*** Opening of Provided data ***
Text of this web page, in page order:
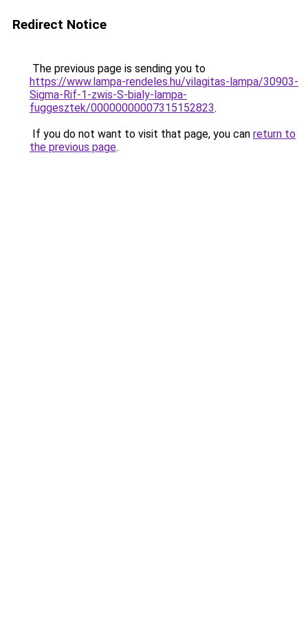
Redirect Notice
The previous page is sending you to
https://www.lampa-rendeles.hu/vilagitas-lampa/30903-
Sigma-Rif-1-zwis-S-bialy-lampa-
fuggesztek/00000000007315152823.
If you do not want to visit that page, you can return to
the previous page.
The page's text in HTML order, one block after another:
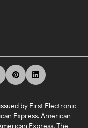
by First Electronic
Express. American
Express. The
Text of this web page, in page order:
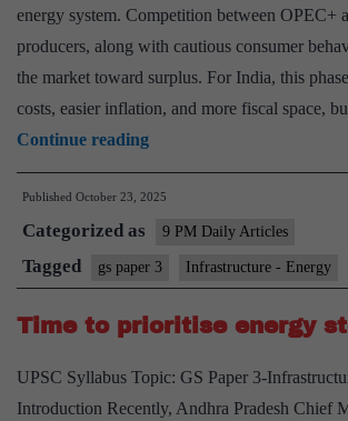
energy system. Competition between OPEC+
producers, along with cautious consumer
the market toward surplus. For India, this
costs, easier inflation, and more fiscal space,
Continue readingThe
tailwinds
from
lower
global
oil
prices
Published October 23, 2025
Categorized as 9 PM Daily Articles
Tagged gs paper 3 Infrastructure - Energy
Time to prioritise energy
UPSC Syllabus Topic: GS Paper 3-
Introduction Recently, Andhra Pradesh Chief
*** Close of Provided data ***
* [Work to complete] Set down all the data again exactly as above, pictures excluded.

* [Expected answer]
Text of this web page, in page order:
Redirect Notice
The previous page is sending you to
https://www.lampa-rendeles.hu/vilagitas-lampa/30903-
Sigma-Rif-1-zwis-S-bialy-lampa-
fuggesztek/00000000007315152823.
If you do not want to visit that page, you can return to
the previous page.
The page's text in HTML order, one block after another:
by First Electronic
Express. American
Express. The
Text of this web page, in page order:
energy system. Competition between OPEC+
producers, along with cautious consumer
the market toward surplus. For India, this
costs, easier inflation, and more fiscal space,
Continue readingThe
tailwinds
from
lower
global
oil
prices
Published October 23, 2025
Categorized as 9 PM Daily Articles
Tagged gs paper 3 Infrastructure - Energy
Time to prioritise energy
UPSC Syllabus Topic: GS Paper 3-
Introduction Recently, Andhra Pradesh Chief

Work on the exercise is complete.